Annie Cameron, anniec@wangkamaya.org.au, Wangka Maya PALC, 0009-0007-5522-7121

Mark Raadgever, m.raadgever@uq.edu.au, The University of Queensland

Nick Thieberger, thien@unimelb.edu.au, University of Melbourne, 0000-0001-8797-1018

Ben Foley, b.foley@uq.edu.au, The University of Queensland, 0000-0003-0879-9251

Adam Bell, adam.bell@aarnet.edu.au, AARNet, 0000-0003-2129-4776

Janet McDougall, janet.mcdougall@anu.edu.au, Australian National University, 0000-0002-2151-2190

Michael Haugh, michael.haugh@uq.edu.au, The University of Queensland, 0000-0003-4870-0850


Overview

This document sets out protocols for the design and implementation of sustainable Archival Repository services to achieve “CAREful FAIRness”, i.e. to support the CARE (Carroll et al. (2020)) and FAIR (Wilkinson et al. (2016)) principles.

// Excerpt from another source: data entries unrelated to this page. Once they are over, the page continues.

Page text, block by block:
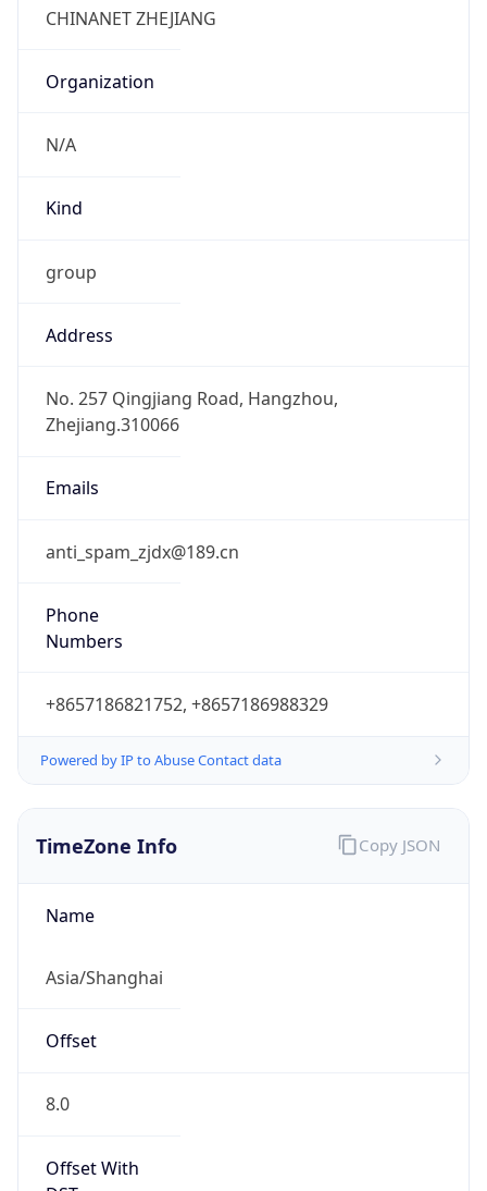
CHINANET ZHEJIANG
Organization
N/A
Kind
group
Address
No. 257 Qingjiang Road, Hangzhou,
Zhejiang.310066
Emails
anti_spam_zjdx@189.cn
Phone
Numbers
+8657186821752, +8657186988329
Powered by IP to Abuse Contact data
TimeZone Info
Name
Asia/Shanghai
Offset
8.0
Offset With
Copy JSON

The PILARS aim to guide the design and implementation of data storage services, referred to as Archival Repositories, for a range of purposes, including core use cases of:

  • supporting research that follows the FAIR (Wilkinson et al. (2016)) principles in any discipline, and

  • archiving cultural heritage.

These protocols are designed to work alongside the CARE principles (Carroll et al. (2020)), which operate at a governance level, and the Reference Model for an Open Archival Information System (OAIS) (OAIS Reference Model (ISO 14721)” (n.d.) model.)

The high-level aims of the PILARS are to maximize:

  • autonomy for Data Stewards or Custodians

  • return on investment in data and data infrastructure

  • long-term sustainability for data and for data systems and management.

The technical goals to support the aims are:

  • Data is portable and not locked into a particular storage system.

  • Data can be stored and described in systems based on Open Specifications.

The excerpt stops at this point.